Читаем Грузии сыны полностью

— Сегодня у сестры будет на обеде Роден. Она обязательно поговорит о вас. Пляшите! Я уверена, что ваше дело будет решено положительно. А теперь не мешайте мне заниматься. Убирайтесь, — улыбнулась она.

Яков, счастливый, расцеловал руки Дины Васильевны и помчался домой. Вино, выпитое в ресторане, кружило голову. Не раздеваясь, он бросился на диван и уснул. Проснулся поздно вечером от громкого стука в дверь. Консьержка колотила в нее ногой.

— Мсье Жак, открывайте. Вам сразу два письма!

Яков вскочил с постели, повернул ключ. Сияющая старуха протянула письма. Одно из дому, от матери. Другое — городское, видимо от кого-то из друзей.

Яков лихорадочно вскрыл письмо матери. Он пробегал глазами строчку за строчкой, и лицо его становилось грустным. Мать очень туманно и двусмысленно писала о событиях, которые происходили на родине, что жить стало трудно и неспокойно. В конце письма была приписка: «Больше не могу присылать тебе денег. Ты всегда говорил, что сможешь прожить скульптурой. Так вот теперь и пришло время доказать это на деле».

Яков помрачнел. Что ему делать? Денег осталось на два-три дня жизни. Все скульпторы, у которых он искал работы, отказали ему. Можно ли надеяться на согласие Родена? До него, как до далекой звезды, — тысячи верст пути…

Он машинально разорвал розовый надушенный конверт, заранее решив, что ни на какой обед или званый вечер не пойдет.

И вдруг прочел, не веря своим глазам: «Завтра утром Роден ждет вас у себя в Медоне».

Всего одна строчка и подпись: «Голубева».

Утром Яков проснулся чуть свет. Через полчаса пригородный поезд вез его в Медон. Мимоч проносились пригороды Парижа, корпуса Севрской мануфактуры. Поезд нырнул в живописное ущелье, прогрохотал по виадуку и замедлил ход.

— Медон! — выкрикнул кондуктор.

Яков сошел на перрон. Дорога повела его в гору, в деревню Вальфлери. Там, за деревней, — пригорок. Яков поднялся на его зеленую, расшитую полевыми цветами вершину, и перед ним открылся чудесный вид: Сена, голубая и прозрачная, мягко несла свои воды по зеленой долине. Она огибала Голубиный остров, протекала мимо Верхнего и Нижнего Медона и, омывая пышные сады Сен-Клу, стремилась вдаль, к подножью Монвалериана. Чудесная, просторная, полная воздуха и розового света долина. Чем-то напомнила она ему долину в Кахети. А это ущелье — разве его темные скалы не похожи на скалы, грозно нависшие над Курой? Грусть охватила Якова. Так далеки вы, родные ущелья! Милый Кутаис, где каждое утро его будил одним и тем же выкриком «Форель, свежая форель!» старик рыбак.

Мастерская отца… Мальчишки Яков и Васо приносят ему завтрак. Груды камней лежат на земляном полу. Ловко и умело работает резцом отец. И вот кусок крепкого гишера превращается в фигурку оленя.
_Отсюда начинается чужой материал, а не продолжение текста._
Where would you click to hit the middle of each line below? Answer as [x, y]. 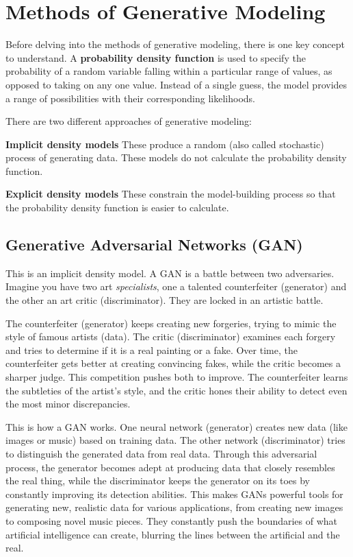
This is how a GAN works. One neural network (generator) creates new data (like [176, 426]
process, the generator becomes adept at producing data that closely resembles [170, 467]
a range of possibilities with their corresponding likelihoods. [130, 98]
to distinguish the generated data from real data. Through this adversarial [161, 453]
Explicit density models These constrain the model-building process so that [171, 194]
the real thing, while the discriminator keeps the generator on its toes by [158, 481]
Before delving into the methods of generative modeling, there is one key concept [175, 44]
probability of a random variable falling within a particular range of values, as [169, 71]
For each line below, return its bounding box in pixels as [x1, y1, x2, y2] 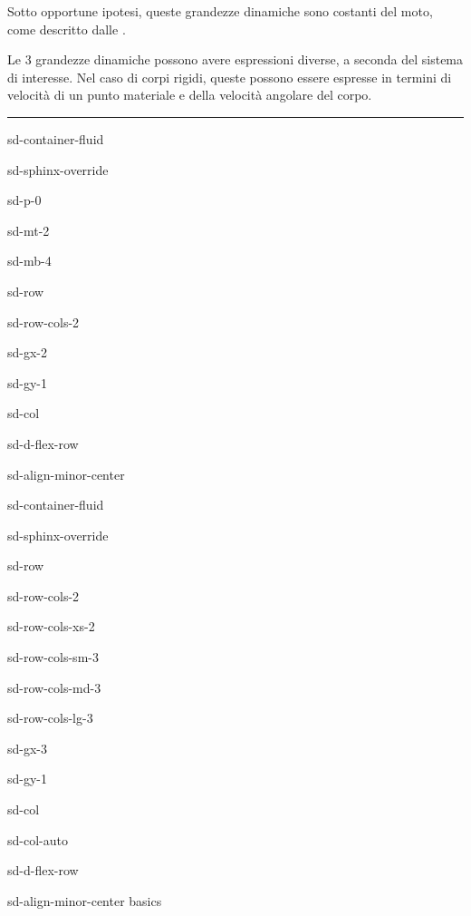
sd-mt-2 [7, 220, 50, 239]
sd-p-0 [7, 190, 42, 210]
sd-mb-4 [7, 251, 52, 270]
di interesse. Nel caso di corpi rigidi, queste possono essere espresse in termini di [7, 67, 452, 86]
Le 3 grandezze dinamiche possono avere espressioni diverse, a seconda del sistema [7, 50, 464, 69]
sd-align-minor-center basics [7, 891, 162, 910]
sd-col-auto [7, 830, 68, 849]
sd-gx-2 [7, 343, 48, 362]
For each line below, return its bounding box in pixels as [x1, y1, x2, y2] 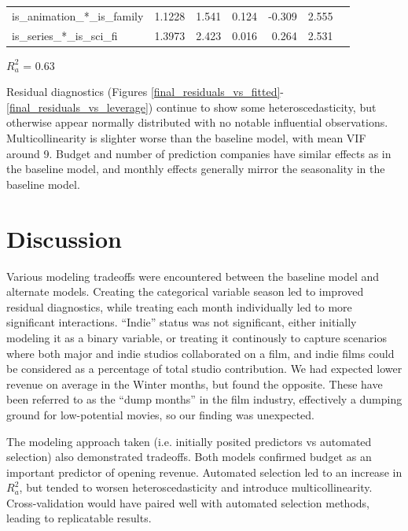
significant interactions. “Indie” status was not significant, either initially [6, 314, 357, 330]
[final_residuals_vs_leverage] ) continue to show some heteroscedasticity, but [6, 98, 377, 115]
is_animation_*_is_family [12, 7, 144, 24]
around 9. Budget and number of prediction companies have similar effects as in [6, 145, 391, 161]
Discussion [6, 222, 122, 254]
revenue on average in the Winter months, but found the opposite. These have [6, 375, 383, 392]
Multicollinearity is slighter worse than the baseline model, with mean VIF [6, 130, 366, 146]
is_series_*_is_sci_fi [12, 27, 118, 43]
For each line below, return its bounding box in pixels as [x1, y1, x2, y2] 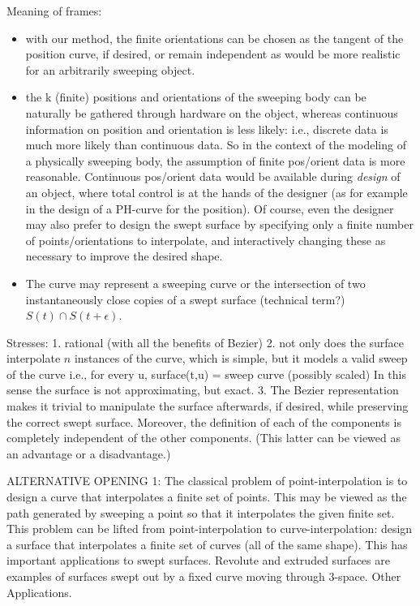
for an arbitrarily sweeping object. [25, 61, 195, 78]
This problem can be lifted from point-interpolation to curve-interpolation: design [6, 520, 413, 537]
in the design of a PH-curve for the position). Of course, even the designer [25, 200, 394, 217]
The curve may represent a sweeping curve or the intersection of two [25, 274, 366, 291]
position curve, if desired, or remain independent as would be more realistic [25, 45, 401, 62]
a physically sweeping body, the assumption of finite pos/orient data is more [25, 152, 405, 169]
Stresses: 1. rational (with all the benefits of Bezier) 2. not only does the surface [6, 333, 405, 350]
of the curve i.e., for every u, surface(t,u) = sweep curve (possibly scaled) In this [6, 365, 406, 382]
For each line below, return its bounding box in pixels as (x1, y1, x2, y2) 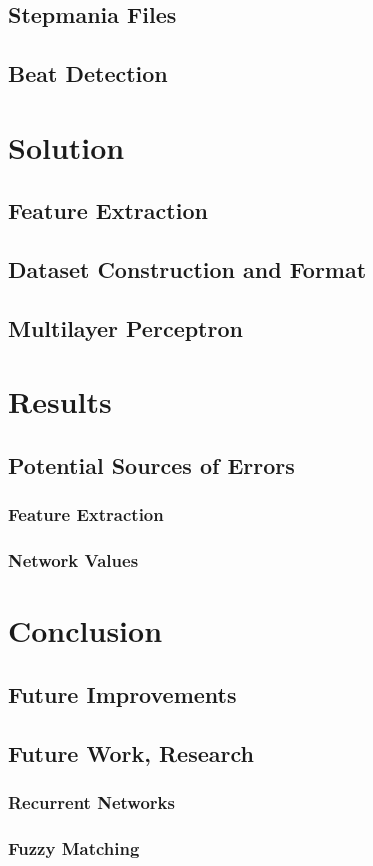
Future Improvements (8, 678, 237, 709)
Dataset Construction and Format (8, 254, 367, 285)
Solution (8, 126, 125, 167)
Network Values (8, 548, 139, 573)
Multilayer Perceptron (8, 312, 243, 343)
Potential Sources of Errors (8, 450, 295, 481)
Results (8, 381, 112, 422)
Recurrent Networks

А из этого камня отец сделает орла…

— Что, Яков, нравится олень?

— Очень!

— Ну ладно, ребята, постояли — и хватит. Марш домой! Эта наука не для вас. Вам надо стать настоящими людьми, юристами или врачами, а не пачкать руки в каменной пыли, — говорил отец.

Но Яков не хотел быть юристом. И Васо не хотел. Старший, Васо, немного рисовал, зачитывался прозой Льва Толстого и стихами Бараташвили и сам потихоньку писал стихи.

Яков не задумывался о будущем. Лишь однажды он забрался в комнату старшего брата, нашел в углу холст, натянул его на подрамник, открыл, замирая от страха, большую коробку с новыми красками. Что было дальше, он и сам не мог объяснить. Его понес какой-то странный вихрь — он не мог остановиться. Он знал, что ему попадет за испорченный холст, за размытые краски, за самовольное хозяйничанье с вещами брата. Он трусил, отчаянно трусил и рисовал, рисовал…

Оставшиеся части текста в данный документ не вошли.